Second, even when only 20% of the requests use ChaCha20-Poly1305, the server throughput drops by more than 7%, and by 5.5% when 10% of the requests are ChaCha20-Poly1305. For reference, 15% of the TLS requests Cloudflare handles are ChaCha20-Poly1305.
Finally, according to perf
, the AVX-512 workload consumes only 2.5% of the CPU time when all the requests are ChaCha20-Poly1305, and less then 0.3% when doing ChaCha20-Poly1305 for 10% of the requests. Irregardless the CPU throttles down, because that what it does when it sees AVX-512 running on all cores.
It is hard to say just how much each core is throttled at any given time, but doing some sampling using lscpu
, I found out that when executing the openssl speed -evp chacha20-poly1305 -multi 48
benchmark, it shows CPU MHz: 1199.963
, for OpenSSL with all AES-GCM connections I got CPU MHz: 2399.926
and for OpenSSL with all ChaCha20-Poly1305 connections I saw CPU MHz: 2184.338
, which is obviously 9% slower.
Another interesting distinction is that ChaCha20-Poly1305 with AVX2 is slightly slower in OpenSSL but is the same in BoringSSL. Why might that be? The reason here is that the BoringSSL code does not use AVX2 multiplication instructions for Poly1305, and only uses simple xor, shift and add operations for ChaCha20, which allows it to run at the base frequency.
OpenSSL 1.1.1dev is still in development, therefore I suspect no one is affected by this issue yet.

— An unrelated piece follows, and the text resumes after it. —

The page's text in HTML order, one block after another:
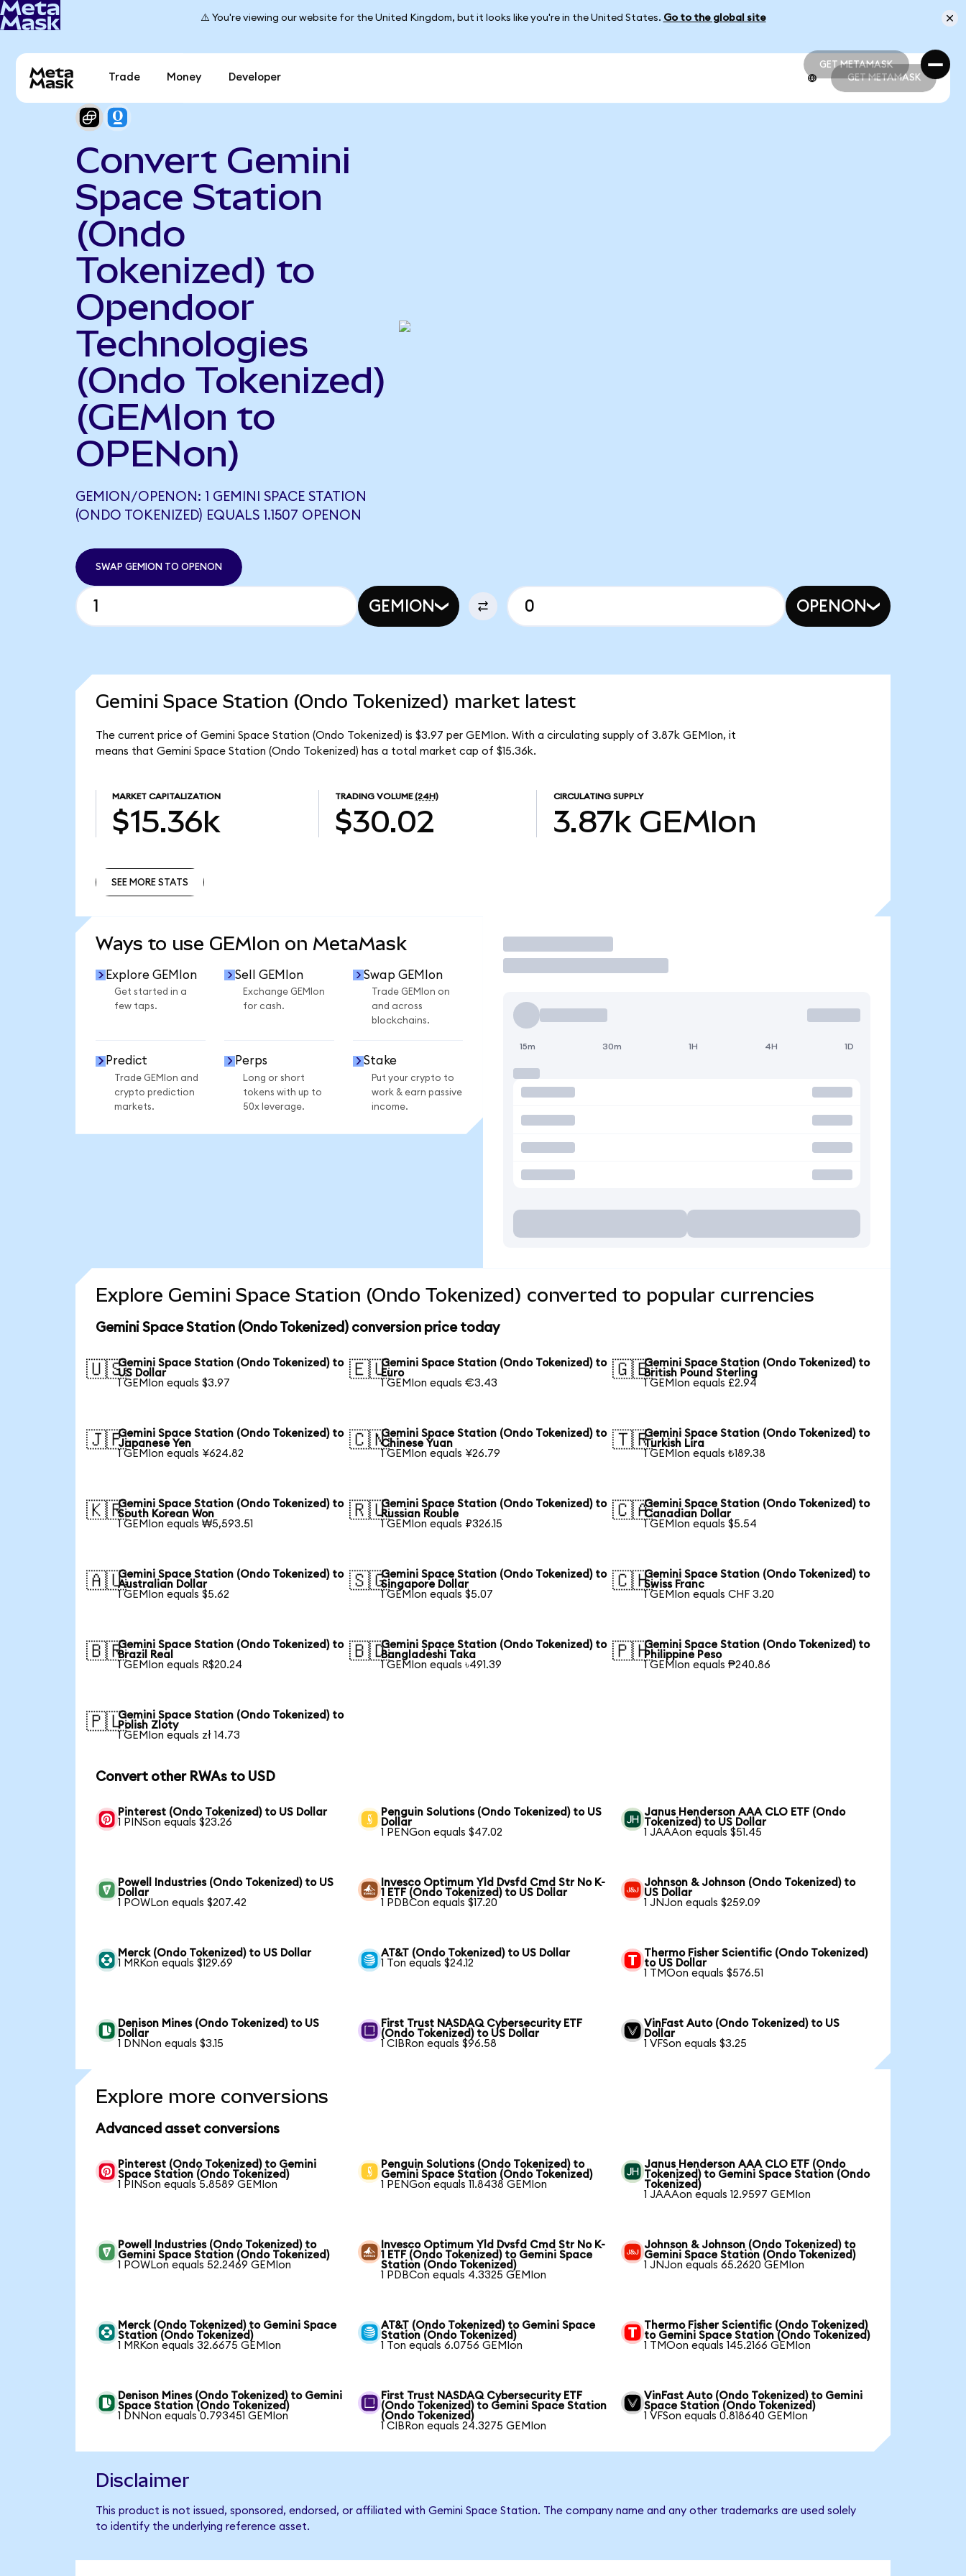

We switched to BoringSSL months ago, and our server performance is not affected by this issue.
What the future holds in unclear. Intel announced very cool new ISA extensions for the future generation of CPUs, that are expected to improve crypto performance even further. Those extensions include AVX512+VAES, AVX512+VPCLMULQDQ and AVX512IFMA. But if the frequency scaling issue is not resolved by then, using those for general purpose cryptography libraries will do (much) more harm than good.

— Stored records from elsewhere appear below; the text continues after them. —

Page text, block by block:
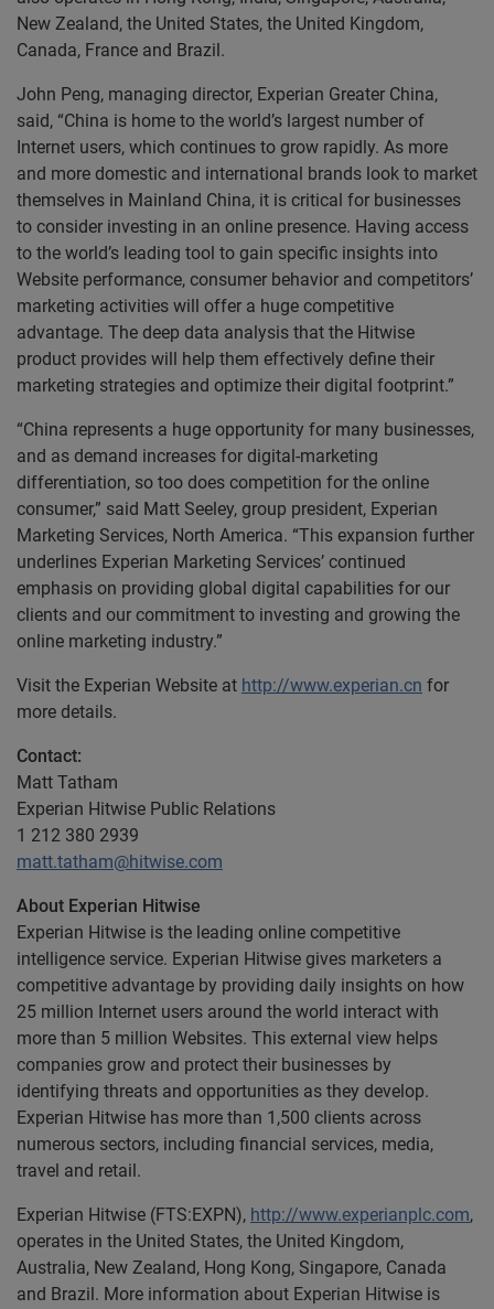
New Zealand, the United States, the United Kingdom,
Canada, France and Brazil.
John Peng, managing director, Experian Greater China,
said, “China is home to the world’s largest number of
Internet users, which continues to grow rapidly. As more
and more domestic and international brands look to market
themselves in Mainland China, it is critical for businesses
to consider investing in an online presence. Having access
to the world’s leading tool to gain specific insights into
Website performance, consumer behavior and competitors’
marketing activities will offer a huge competitive
advantage. The deep data analysis that the Hitwise
product provides will help them effectively define their
marketing strategies and optimize their digital footprint.”
“China represents a huge opportunity for many businesses,
and as demand increases for digital-marketing
differentiation, so too does competition for the online
consumer,” said Matt Seeley, group president, Experian
Marketing Services, North America. “This expansion further
underlines Experian Marketing Services’ continued
emphasis on providing global digital capabilities for our
clients and our commitment to investing and growing the
online marketing industry.”
Visit the Experian Website at http://www.experian.cn for
more details.
Contact:
Matt Tatham
Experian Hitwise Public Relations
1 212 380 2939
matt.tatham@hitwise.com
About Experian Hitwise
Experian Hitwise is the leading online competitive
intelligence service. Experian Hitwise gives marketers a
competitive advantage by providing daily insights on how
25 million Internet users around the world interact with
more than 5 million Websites. This external view helps
companies grow and protect their businesses by
identifying threats and opportunities as they develop.
Experian Hitwise has more than 1,500 clients across
numerous sectors, including financial services, media,
travel and retail.
Experian Hitwise (FTS:EXPN), http://www.experianplc.com,
operates in the United States, the United Kingdom,
Australia, New Zealand, Hong Kong, Singapore, Canada
and Brazil. More information about Experian Hitwise is

The problem is not with cryptography libraries alone. OpenSSL did nothing wrong by trying to get the best possible performance, on the contrary, I wrote a decent amount of AVX-512 code for OpenSSL myself. The observed behavior is a sad side effect. There are many libraries that use AVX and AVX2 instructions out there, they will probably be updated to AVX-512 at some point, and users are not likely to be aware of the implementation details. If you do not require AVX-512 for some specific high performance tasks, I suggest you disable AVX-512 execution on your server or desktop, to avoid accidental AVX-512 throttling.